# Shoes for Platform Pedals?



## Fibula (Oct 20, 2008)

I tried taking the cleats off my Shimano MTB shoes but the bottom of the shoe kept sliding around on my stock platform pedals. I tried my tennis shoes which are o.k. but I'd prefer using a hard sole-shoe when pedaling, especially when riding on the pavement.

What type of shoes do you platform guys use?


----------



## demonbydesign (Sep 6, 2008)

Any skateboard shoe will do such as brands like C1RCA, VANS, and even Converse Chuck Talyors (which I like).


----------



## KLittle123 (Oct 27, 2007)

I use adidas samba shoes actually and they grip on the shoes but I think it might actually be the pedals on mine that grip really good.


----------



## jakekenney (Nov 4, 2008)

I wear Vans Classics, the soles are really soft and do an awesome job.


----------



## Modena (Apr 3, 2007)

Five Ten's. Not the cheapest platform shoes, but worth every penny imo.


----------



## preludedriven (Apr 7, 2008)

+1 for the Skate shoes. 

I bought some Adidas Cross Trainers, and they ended up gripping a little better than my Circa's, grip better in dirt hikes, and ended up being a lot lighter in weight.


----------



## Margaritaman (Aug 25, 2008)

I bought a pair of 661s off Fleabay for $30. Worn once. The difference is that they have a stiff sole which makes it easier to pedal.


----------



## pcordon (Sep 22, 2008)

I use Reeboks Skye Peak. These are walking shoes with very good grip. They work great on platform pedals and they also get the job done whenever you have to push/carry your bike on steep terrains.


----------



## cyrix (Jan 29, 2008)

Here you go: https://www.zappos.com/images/741/7418921/8521-642536-d.jpg

The DC AT-2 shoes. Sure those colors in that image are pretty much a fruit roll up....but you, of course, can get them in other colors and they work amazing well. For color advice, well I personally went and found a pair with pink and mango. I mean what's more manlier than pink and mango. Except of course something darker than black, oh...that and oiled up grecco man on man wrestling.


----------



## azn (Jan 30, 2008)

+1 as well for the skate shoes.

i have a pair of adios. sticky as hell


----------



## romar (Sep 16, 2006)

Modena said:


> Five Ten's. Not the cheapest platform shoes, but worth every penny imo.


+1. I've tried skate shoes and they do work well, but not nearly as good as the Five Ten Impacts.


----------



## musky (Jul 21, 2007)

I rock Adios as well. Great shoes!


----------



## Groffball (Jun 7, 2008)

I wear spikeless golf shoes 

No but seriously the rubber on the bottom is super grippy and and the tread conforms to anything. As I wear the tread down a bit they grip even better on my platforms.
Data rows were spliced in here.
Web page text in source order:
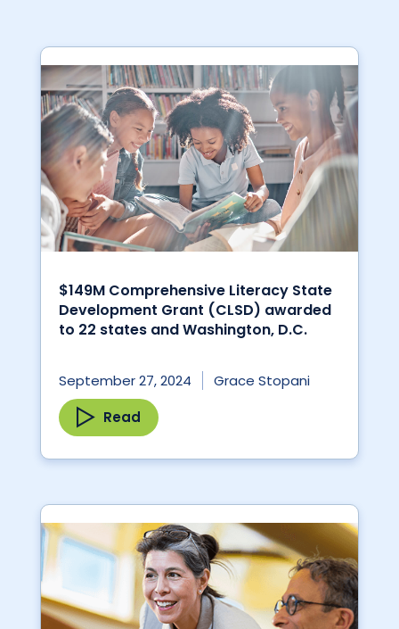
$149M Comprehensive Literacy State
Development Grant (CLSD) awarded
to 22 states and Washington, D.C.
September 27, 2024
Grace Stopani
Read
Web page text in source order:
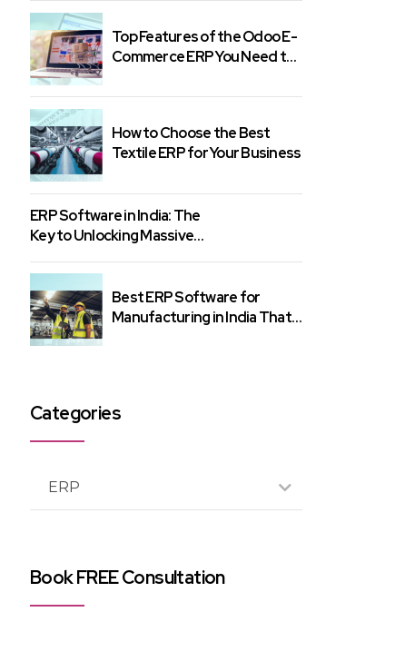
Top Features of the Odoo E-
Commerce ERP You Need to
How to Choose the Best
Textile ERP for Your Business
ERP Software in India: The
Key to Unlocking Massive
Best ERP Software for
Manufacturing in India That
Categories
ERP
Book FREE Consultation
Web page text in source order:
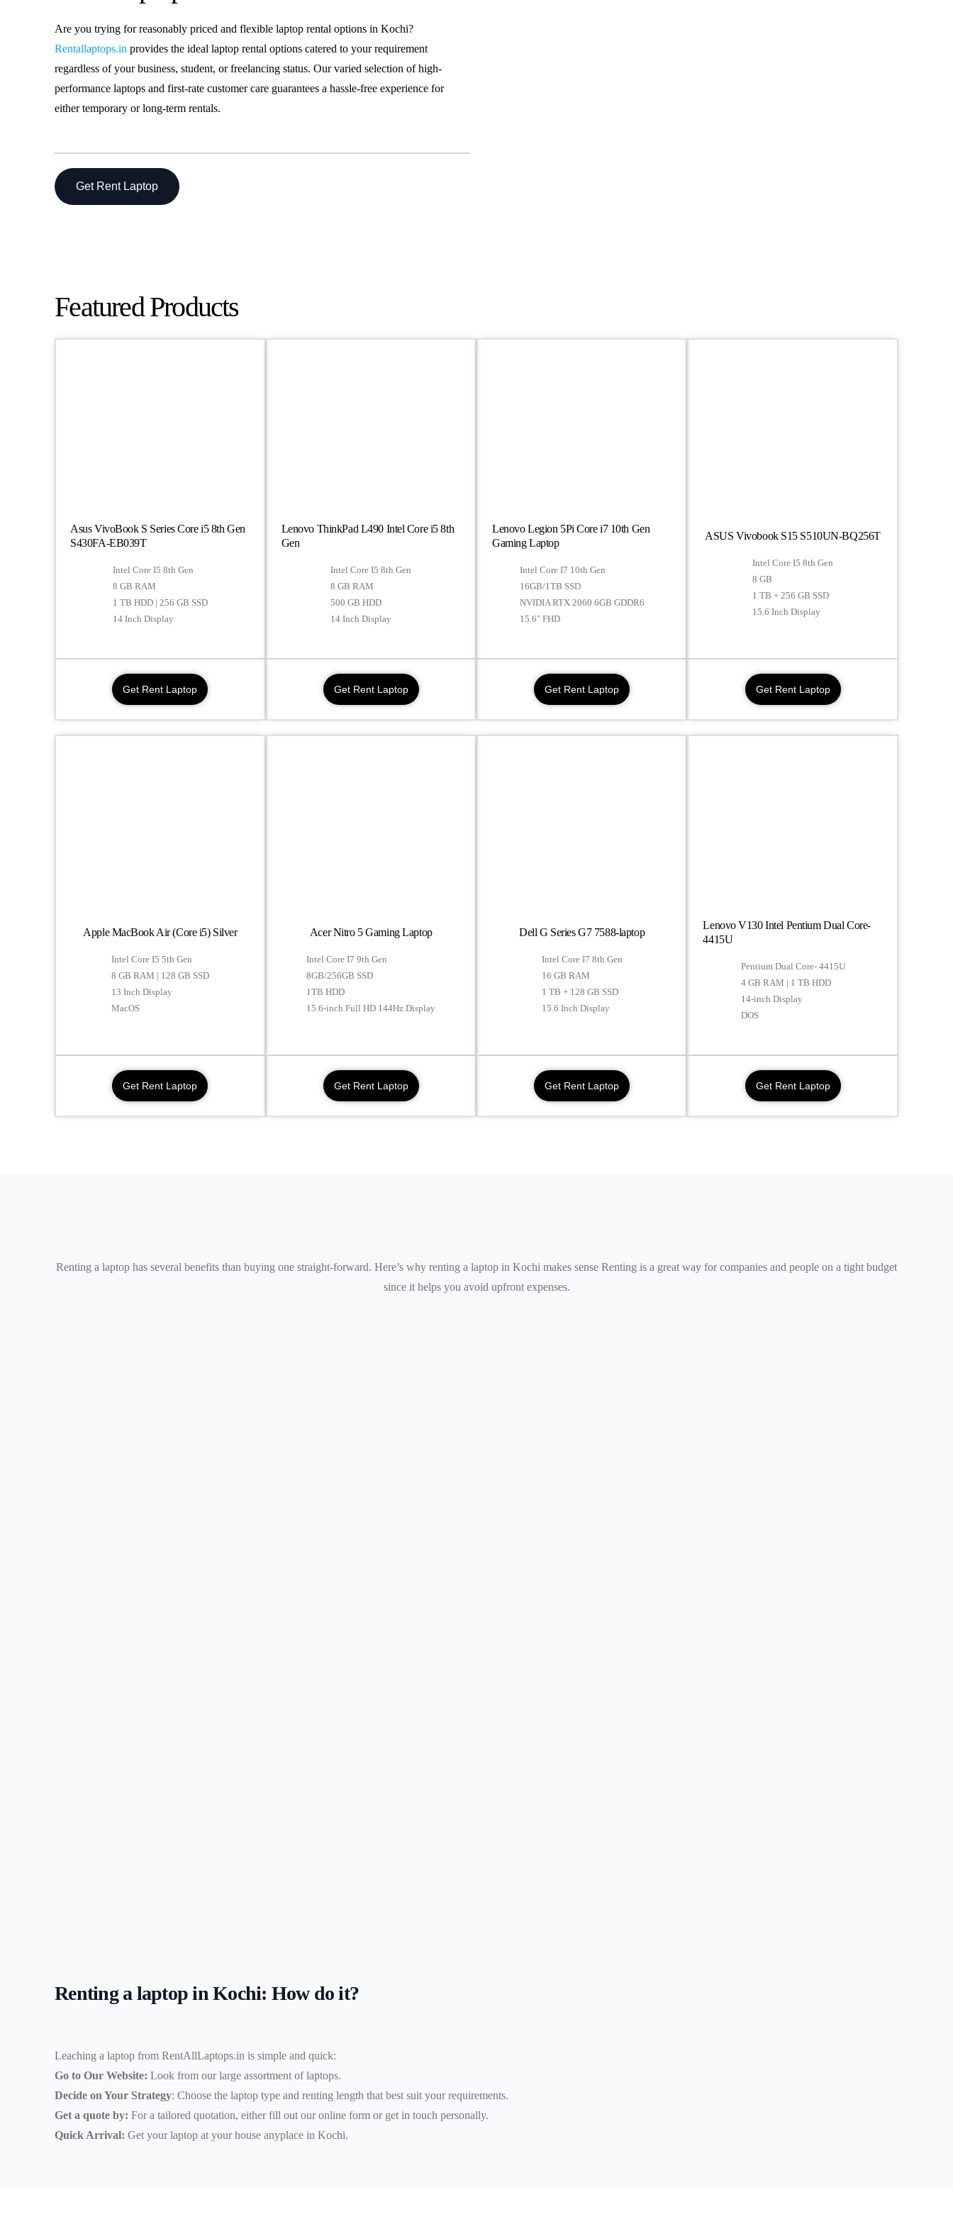
Laptop on Rent in Lucknow
Laptop Rental Company Bangalore
Business Laptop on Rent in Kochi
Are you trying for reasonably priced and flexible laptop rental options in Kochi?
Rentallaptops.in provides the ideal laptop rental options catered to your requirement
regardless of your business, student, or freelancing status. Our varied selection of high-
performance laptops and first-rate customer care guarantees a hassle-free experience for
either temporary or long-term rentals.
Get Rent Laptop
Featured Products
Asus VivoBook S Series Core i5 8th Gen
S430FA-EB039T
Intel Core I5 8th Gen
8 GB RAM
1 TB HDD | 256 GB SSD
14 Inch Display
Get Rent Laptop
Lenovo ThinkPad L490 Intel Core i5 8th
Gen
Intel Core I5 8th Gen
8 GB RAM
500 GB HDD
14 Inch Display
Get Rent Laptop
Lenovo Legion 5Pi Core i7 10th Gen
Gaming Laptop
Intel Core I7 10th Gen
16GB/1TB SSD
NVIDIA RTX 2060 6GB GDDR6
15.6" FHD
Get Rent Laptop
ASUS Vivobook S15 S510UN-BQ256T
Intel Core I5 8th Gen
8 GB
1 TB + 256 GB SSD
15.6 Inch Display
Get Rent Laptop
Apple MacBook Air (Core i5) Silver
Intel Core I5 5th Gen
8 GB RAM | 128 GB SSD
13 Inch Display
MacOS
Get Rent Laptop
Acer Nitro 5 Gaming Laptop
Intel Core I7 9th Gen
8GB/256GB SSD
1TB HDD
15.6-inch Full HD 144Hz Display
Get Rent Laptop
Dell G Series G7 7588-laptop
Intel Core I7 8th Gen
16 GB RAM
1 TB + 128 GB SSD
15.6 Inch Display
Get Rent Laptop
Lenovo V130 Intel Pentium Dual Core-
4415U
Pentium Dual Core- 4415U
4 GB RAM | 1 TB HDD
14-inch Display
DOS
Get Rent Laptop
Renting a laptop has several benefits than buying one straight-forward. Here’s why renting a laptop in Kochi makes sense Renting is a great way for companies and people on a tight budget
since it helps you avoid upfront expenses.
Renting a laptop in Kochi: How do it?
Leaching a laptop from RentAllLaptops.in is simple and quick:
Go to Our Website: Look from our large assortment of laptops.
Decide on Your Strategy: Choose the laptop type and renting length that best suit your requirements.
Get a quote by: For a tailored quotation, either fill out our online form or get in touch personally.
Quick Arrival: Get your laptop at your house anyplace in Kochi.

I operate a golf course as my career so golf equipment is usually attained free of charge so I figured I'd give them a try and they seem to work well


----------



## Vmax911 (Sep 17, 2008)

I found some Avia's on clearance at sears for $25. They are considered a "hiking" shoe, thus waterproof and have soft rubber grip soles. I'm actually suprised how well they hold my platforms!


----------



## spazzy (Aug 15, 2004)

i 2nd a pair of dcs, if you can get a pair with the DC "pill pattern" they stick nearly as well as a pair of 5.10s i use the dcs and ive only been shaken off the pedals once or twice in 3ish years ive been on the dcs


----------



## glahnb (Jul 17, 2008)

I've been using vans. I find a pair on clearance for $10. Don't hold up very well though, I'm on my third pair in under a year. I'm thinking of going clipless now.


----------



## djevox (Jul 18, 2008)

I use vans signature skate shoe.


----------



## lyndonchen (Nov 8, 2007)

Fibula said:


> What type of shoes do you platform guys use?
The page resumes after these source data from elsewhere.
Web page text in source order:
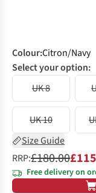
Colour:Citron/Navy
Select your option:
UK 8
UK 10
Size Guide
RRP:£180.00
Free delivery on
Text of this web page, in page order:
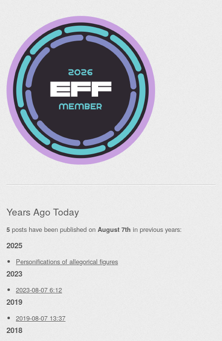
Years Ago Today
5 posts have been published on August 7th in previous years:
2025
Personifications of allegorical figures
2023
2023-08-07 6:12
2019
2019-08-07 13:37
2018
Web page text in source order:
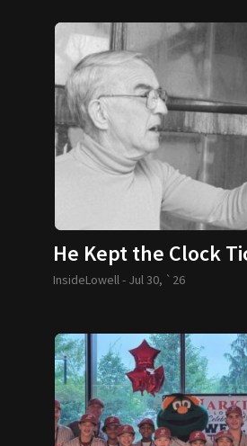
He Kept the Clock
InsideLowell - Jul 30, `26
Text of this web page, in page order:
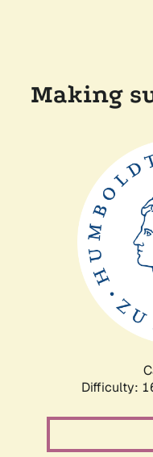
Making
Difficulty:
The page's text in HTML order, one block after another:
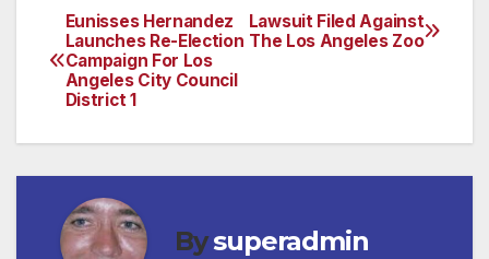
Post
navigation
Lawsuit Filed Against
The Los Angeles Zoo
Eunisses Hernandez
Launches Re-Election
Campaign For Los
Angeles City Council
District 1
Bysuperadmin
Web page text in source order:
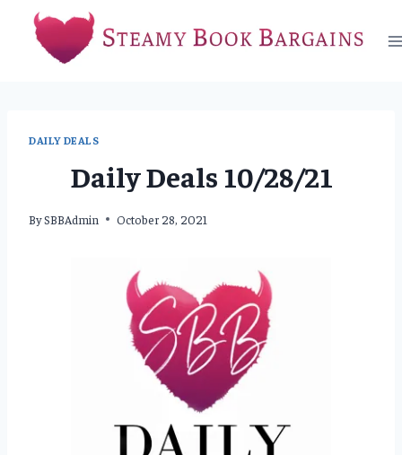
content
DAILY DEALS
Daily Deals 10/28/21
BySBBAdmin October 28, 2021
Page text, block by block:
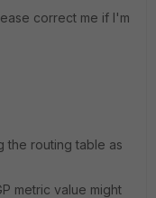
correct me if I'm
the routing table as
metric value might

A lot of pro downhillers wear Five.Ten Impacts, if that helps any. The rubber sole is super sticky, and stiff for comfortable pedaling.


----------



## LongviewTx (Aug 9, 2007)

*Adidas Absolado Indoor Soccer Shoes*

Look here:

http://www.soccer.com/IWCatProductPage.process?Merchant_Id=1&N=4294960675 594&Product_Id=320157

The sole is a very durable rubber but with very good adhesion and very high wear resistence. I use several differnt pairs but all are similar or identical to the link provided. The shoe has a "low profile" sole which makes feeling the pedal better than skater design shoes.

Second benefit is the external surface is very durable and cleans up easily. Very water repellent outer surface and they are light weight shoe.

I think they make the *perfect* platform-pedal shoe. The Absolado design is superior to the samba design mentioned in an above post. Try a pair and you won't be disappointed.


----------



## Funk#49 (Jul 4, 2008)

spazzy said:


> i 2nd a pair of dcs, if you can get a pair with the DC "pill pattern" they stick nearly as well as a pair of 5.10s i use the dcs and ive only been shaken off the pedals once or twice in 3ish years ive been on the dcs


3rd

Skate shoes are available cheap this time of year -- well, if you're in a northern climate anyway. I got a nice pair of DC Pures for ~$30. Good looking too. I wore them around until they got all mucked up from riding.


----------



## holycrikey (Sep 7, 2008)

I've used Etnies and Vans (but I definitely prefer Etnies). Both brands have a variety of soles that are soft and sticky enough to work with platforms.


----------



## twowheelsdown2002 (Oct 26, 2004)

*5-10 shoes are very good.*

You will probably find more platform riders on 5-10's than any shoe out there. Very good grip and they wear well.


----------



## 006_007 (Jan 12, 2004)

My first pair of five tens wore out after 3 years of abuse. Picked up a new pair last week - love the stiffer sole vs the old model. Well worth the $$$.


----------